(Aim of the exercise)
Repeat the records below exactly from the line containing "pixels as (x1, y1, x2, y2)" to the line containing "List of tricks", taking in both of those lines. Drop the pictures.

Items from a dataset

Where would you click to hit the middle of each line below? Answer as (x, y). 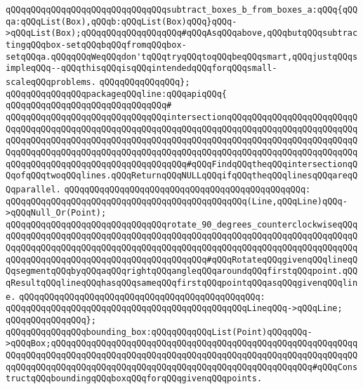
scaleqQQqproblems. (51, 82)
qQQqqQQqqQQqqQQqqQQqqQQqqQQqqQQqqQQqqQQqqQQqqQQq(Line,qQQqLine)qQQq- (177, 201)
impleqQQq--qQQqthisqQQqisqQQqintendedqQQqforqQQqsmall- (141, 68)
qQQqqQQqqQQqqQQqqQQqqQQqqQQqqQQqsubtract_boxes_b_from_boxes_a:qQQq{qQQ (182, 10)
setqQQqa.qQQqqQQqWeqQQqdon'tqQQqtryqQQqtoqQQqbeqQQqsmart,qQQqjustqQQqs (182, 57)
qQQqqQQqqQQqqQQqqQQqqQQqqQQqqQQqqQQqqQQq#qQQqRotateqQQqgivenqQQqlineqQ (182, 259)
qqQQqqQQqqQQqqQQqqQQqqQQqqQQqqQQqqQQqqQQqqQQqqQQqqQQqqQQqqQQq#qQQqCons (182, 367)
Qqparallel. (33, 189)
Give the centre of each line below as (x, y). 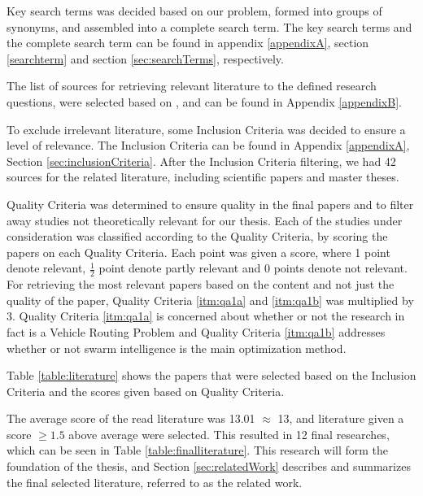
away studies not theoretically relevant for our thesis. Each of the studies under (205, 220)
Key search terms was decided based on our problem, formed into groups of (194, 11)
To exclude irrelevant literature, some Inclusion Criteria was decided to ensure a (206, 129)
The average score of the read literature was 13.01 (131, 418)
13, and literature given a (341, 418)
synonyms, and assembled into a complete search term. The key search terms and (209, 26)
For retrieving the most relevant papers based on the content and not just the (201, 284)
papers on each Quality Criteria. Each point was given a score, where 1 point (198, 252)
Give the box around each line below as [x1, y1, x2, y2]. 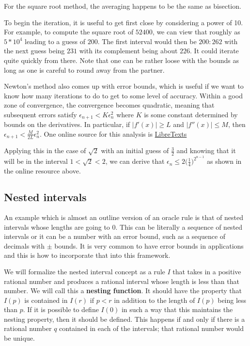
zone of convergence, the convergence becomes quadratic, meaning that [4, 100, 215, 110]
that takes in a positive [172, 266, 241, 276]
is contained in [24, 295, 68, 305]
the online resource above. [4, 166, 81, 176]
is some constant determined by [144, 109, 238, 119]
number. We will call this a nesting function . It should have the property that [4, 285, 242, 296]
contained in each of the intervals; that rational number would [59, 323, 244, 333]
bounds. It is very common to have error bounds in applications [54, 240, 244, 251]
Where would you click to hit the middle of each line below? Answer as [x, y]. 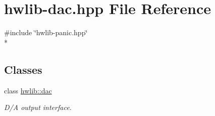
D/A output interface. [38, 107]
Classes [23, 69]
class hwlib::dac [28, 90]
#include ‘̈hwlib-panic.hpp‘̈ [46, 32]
---
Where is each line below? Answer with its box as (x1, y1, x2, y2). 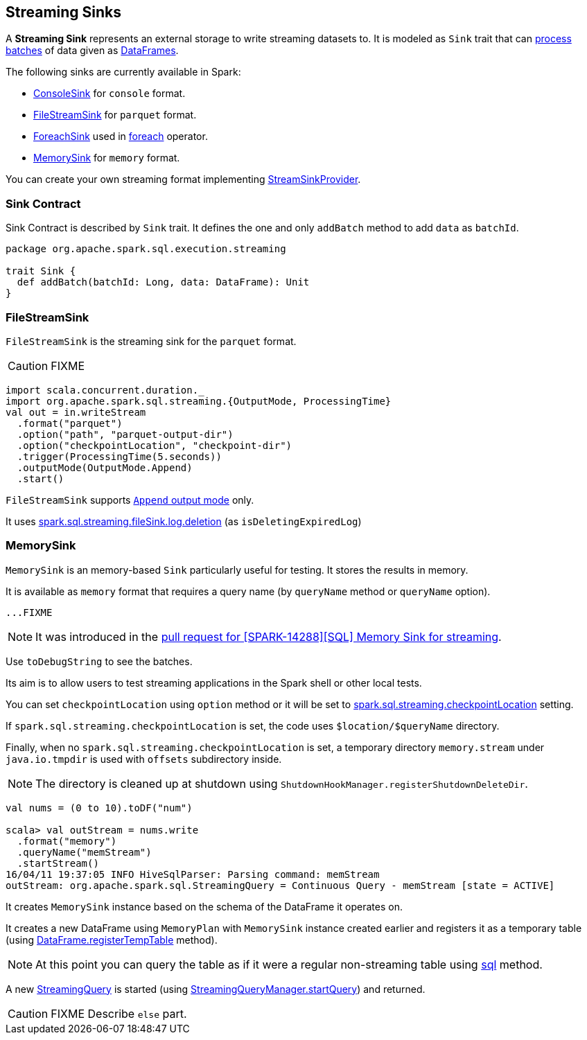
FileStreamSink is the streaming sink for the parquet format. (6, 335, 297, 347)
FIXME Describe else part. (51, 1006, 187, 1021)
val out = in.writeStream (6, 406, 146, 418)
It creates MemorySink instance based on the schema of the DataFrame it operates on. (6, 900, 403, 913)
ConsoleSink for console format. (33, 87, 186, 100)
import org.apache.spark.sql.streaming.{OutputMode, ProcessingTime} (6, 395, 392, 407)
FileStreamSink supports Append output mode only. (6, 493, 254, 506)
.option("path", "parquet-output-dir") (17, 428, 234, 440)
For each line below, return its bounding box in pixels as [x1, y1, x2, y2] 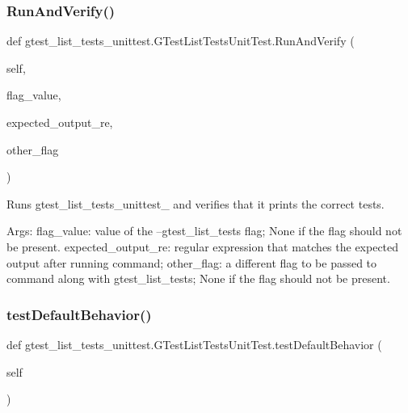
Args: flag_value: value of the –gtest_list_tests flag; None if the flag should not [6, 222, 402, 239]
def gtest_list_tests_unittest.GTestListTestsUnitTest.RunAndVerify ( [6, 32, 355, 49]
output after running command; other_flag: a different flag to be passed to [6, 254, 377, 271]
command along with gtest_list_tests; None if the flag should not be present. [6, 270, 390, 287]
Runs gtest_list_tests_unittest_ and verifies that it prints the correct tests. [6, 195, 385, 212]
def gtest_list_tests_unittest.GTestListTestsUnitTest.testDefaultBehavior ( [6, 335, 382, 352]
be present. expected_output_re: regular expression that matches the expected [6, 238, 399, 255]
* * *
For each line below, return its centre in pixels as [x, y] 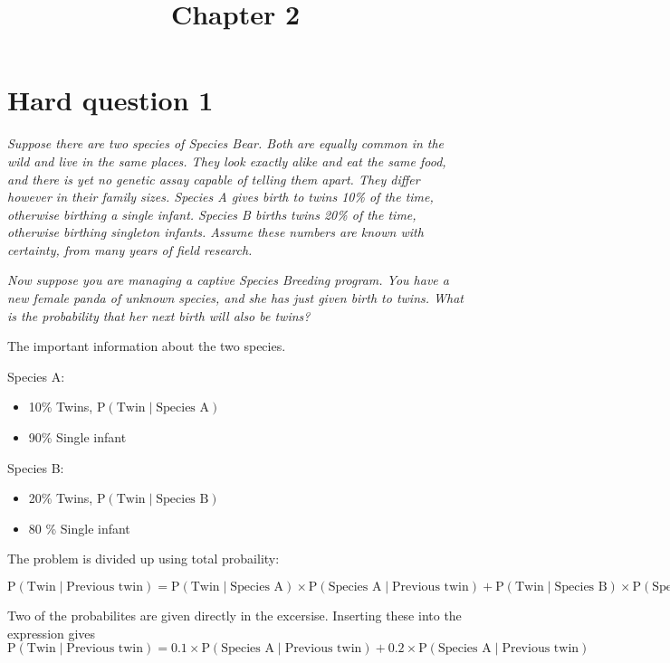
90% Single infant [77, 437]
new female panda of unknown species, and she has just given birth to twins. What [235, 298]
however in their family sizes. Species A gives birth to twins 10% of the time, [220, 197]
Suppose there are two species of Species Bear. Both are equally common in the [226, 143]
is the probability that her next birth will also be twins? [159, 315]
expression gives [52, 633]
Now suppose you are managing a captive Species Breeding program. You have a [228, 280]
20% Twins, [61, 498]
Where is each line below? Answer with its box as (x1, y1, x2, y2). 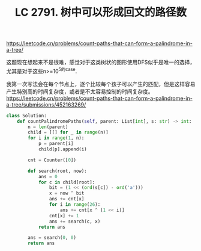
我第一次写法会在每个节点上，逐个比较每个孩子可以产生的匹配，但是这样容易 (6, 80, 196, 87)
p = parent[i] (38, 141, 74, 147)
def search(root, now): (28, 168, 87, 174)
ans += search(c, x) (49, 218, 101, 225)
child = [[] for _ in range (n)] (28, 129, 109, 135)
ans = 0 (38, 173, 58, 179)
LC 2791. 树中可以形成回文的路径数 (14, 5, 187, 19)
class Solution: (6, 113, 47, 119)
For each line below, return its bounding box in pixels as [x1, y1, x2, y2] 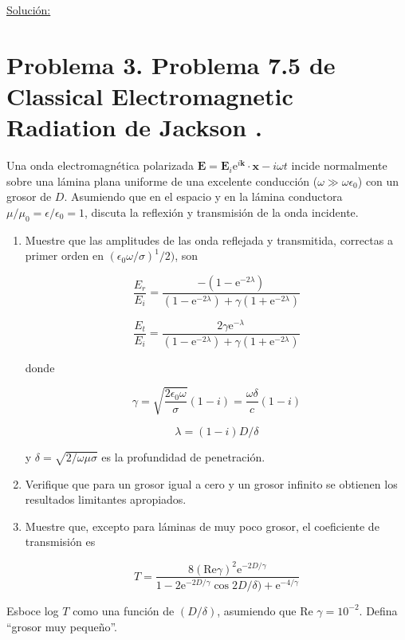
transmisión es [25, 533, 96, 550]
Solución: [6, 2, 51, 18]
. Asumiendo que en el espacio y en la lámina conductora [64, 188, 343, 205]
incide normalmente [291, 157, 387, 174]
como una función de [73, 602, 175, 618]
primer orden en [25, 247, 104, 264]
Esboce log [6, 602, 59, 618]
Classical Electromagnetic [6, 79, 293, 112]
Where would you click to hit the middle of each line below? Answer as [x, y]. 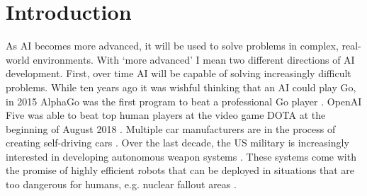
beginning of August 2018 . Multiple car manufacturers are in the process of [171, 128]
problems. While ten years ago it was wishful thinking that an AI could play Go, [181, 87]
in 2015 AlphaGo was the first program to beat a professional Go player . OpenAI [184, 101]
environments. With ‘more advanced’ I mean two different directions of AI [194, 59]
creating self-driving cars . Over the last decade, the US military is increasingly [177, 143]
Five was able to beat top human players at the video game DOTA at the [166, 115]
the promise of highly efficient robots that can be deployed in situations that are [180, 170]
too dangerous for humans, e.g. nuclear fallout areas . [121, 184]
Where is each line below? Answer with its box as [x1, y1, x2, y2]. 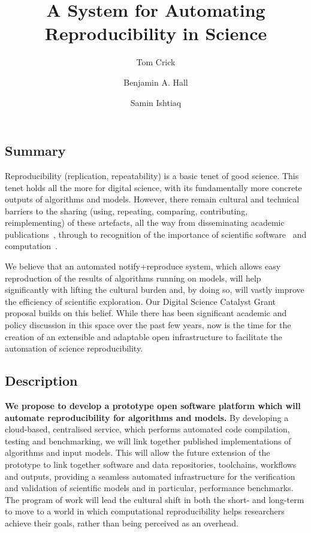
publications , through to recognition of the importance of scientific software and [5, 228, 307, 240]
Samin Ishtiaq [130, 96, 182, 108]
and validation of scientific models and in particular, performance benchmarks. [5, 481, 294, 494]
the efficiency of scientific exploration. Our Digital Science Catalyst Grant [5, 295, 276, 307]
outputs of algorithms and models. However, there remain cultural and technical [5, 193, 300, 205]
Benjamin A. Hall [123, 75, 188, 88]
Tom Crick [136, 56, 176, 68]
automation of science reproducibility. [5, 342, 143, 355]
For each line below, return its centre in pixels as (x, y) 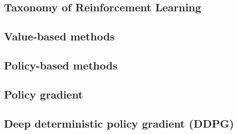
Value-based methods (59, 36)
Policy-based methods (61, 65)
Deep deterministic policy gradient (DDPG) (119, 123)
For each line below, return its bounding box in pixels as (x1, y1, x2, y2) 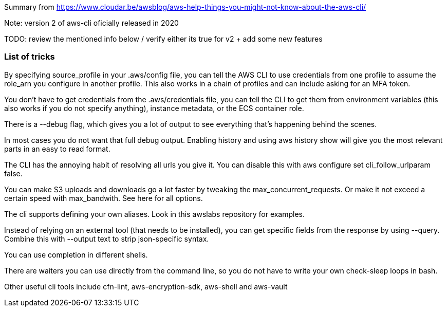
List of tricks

(Solution)
For each line below, return its bounding box in pixels as (x1, y1, x2, y2) 
List of tricks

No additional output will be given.